§ Supplied data:

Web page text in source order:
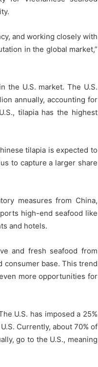
and working closely with
in the global market,”
the U.S. market. The U.S.
annually, accounting for
tilapia has the highest
tilapia is expected to
to capture a larger share
measures from China,
high-end seafood like
and hotels.
and fresh seafood from
consumer base. This trend
more opportunities for
U.S. has imposed a 25%
Currently, about 70% of
go to the U.S., meaning
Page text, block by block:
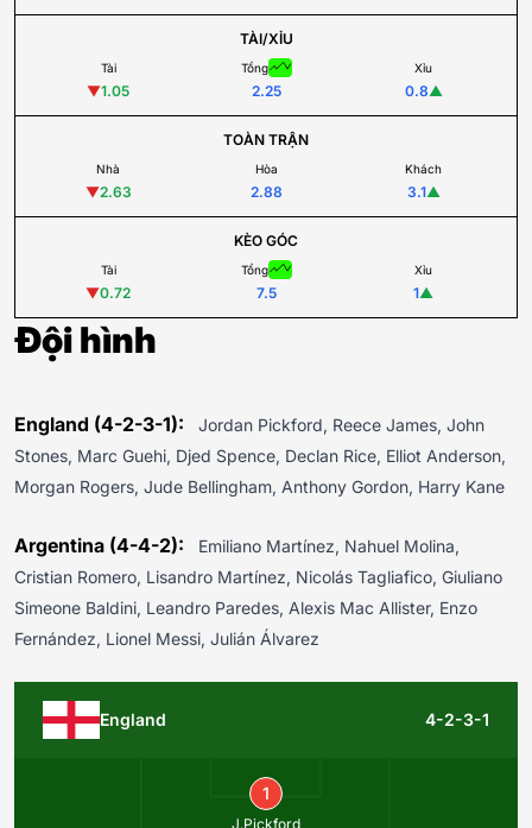
TÀI/XỈU
Tài
▼1.05
Tổng
2.25
Xỉu
0.8▲
TOÀN TRẬN
Nhà
▼2.63
Hòa
2.88
Khách
3.1▲
KÈO GÓC
Tài
▼0.72
Tổng
7.5
Xỉu
1▲
Đội hình
England (4-2-3-1):
Jordan Pickford, Reece James, John
Stones, Marc Guehi, Djed Spence, Declan Rice, Elliot Anderson,
Morgan Rogers, Jude Bellingham, Anthony Gordon, Harry Kane
Argentina (4-4-2):
Emiliano Martínez, Nahuel Molina,
Cristian Romero, Lisandro Martínez, Nicolás Tagliafico, Giuliano
Simeone Baldini, Leandro Paredes, Alexis Mac Allister, Enzo
Fernández, Lionel Messi, Julián Álvarez
England 4-2-3-1
1
J.Pickford
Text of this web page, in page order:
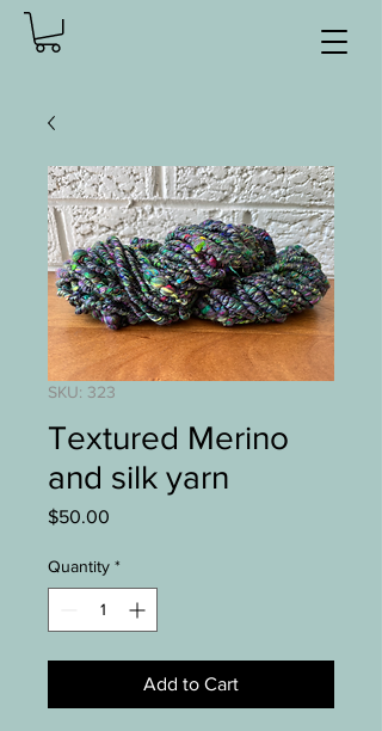
SKU: 323
Textured Merino
and silk yarn
$50.00
Quantity *
Add to Cart
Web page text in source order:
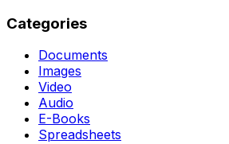
Categories
Documents
Images
Video
Audio
E-Books
Spreadsheets
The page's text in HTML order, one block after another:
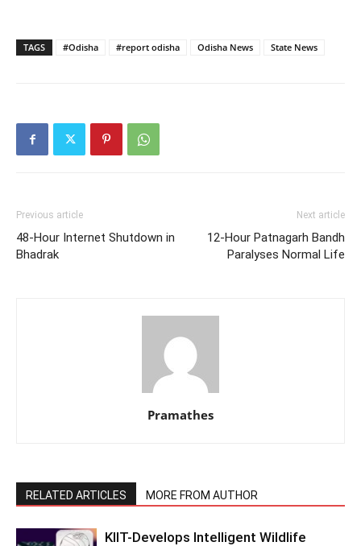
TAGS #Odisha #report odisha Odisha News State News
Previous article
48-Hour Internet Shutdown in
Bhadrak
Next article
12-Hour Patnagarh Bandh
Paralyses Normal Life
Pramathes
RELATED ARTICLES MORE FROM AUTHOR
KIIT-Develops Intelligent Wildlife
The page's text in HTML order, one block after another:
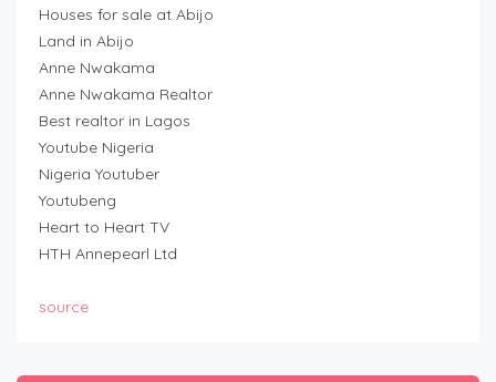
Houses for sale at Abijo
Land in Abijo
Anne Nwakama
Anne Nwakama Realtor
Best realtor in Lagos
Youtube Nigeria
Nigeria Youtuber
Youtubeng
Heart to Heart TV
HTH Annepearl Ltd
source
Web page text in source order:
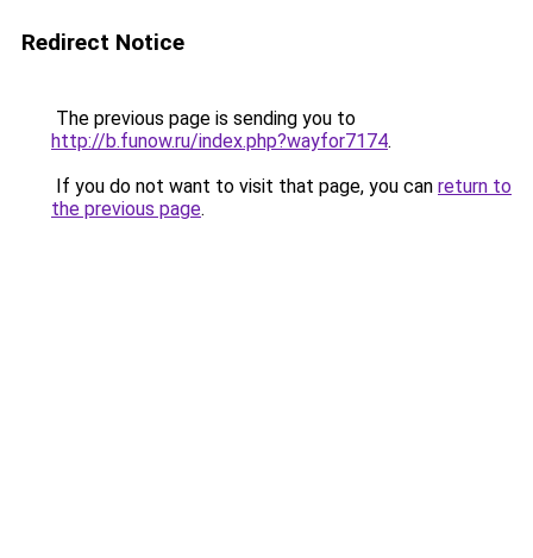
Redirect Notice
The previous page is sending you to
http://b.funow.ru/index.php?wayfor7174.
If you do not want to visit that page, you can return to
the previous page.
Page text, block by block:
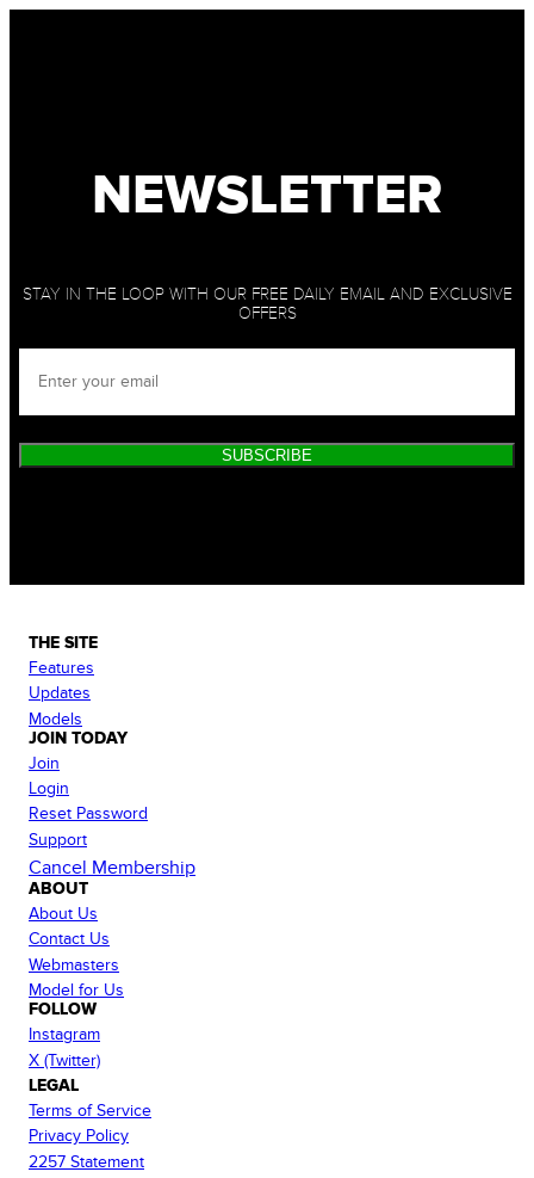
NEWSLETTER
STAY IN THE LOOP WITH OUR FREE DAILY EMAIL AND EXCLUSIVE
OFFERS
SUBSCRIBE
THE SITE
Features
Updates
Models
JOIN TODAY
Join
Login
Reset Password
Support
Cancel Membership
ABOUT
About Us
Contact Us
Webmasters
Model for Us
FOLLOW
Instagram
X (Twitter)
LEGAL
Terms of Service
Privacy Policy
2257 Statement

§ Your goal:
Among the records above, how many lines contain the word "Pickford"? Answer with the number by itself.

§ Task answer:
2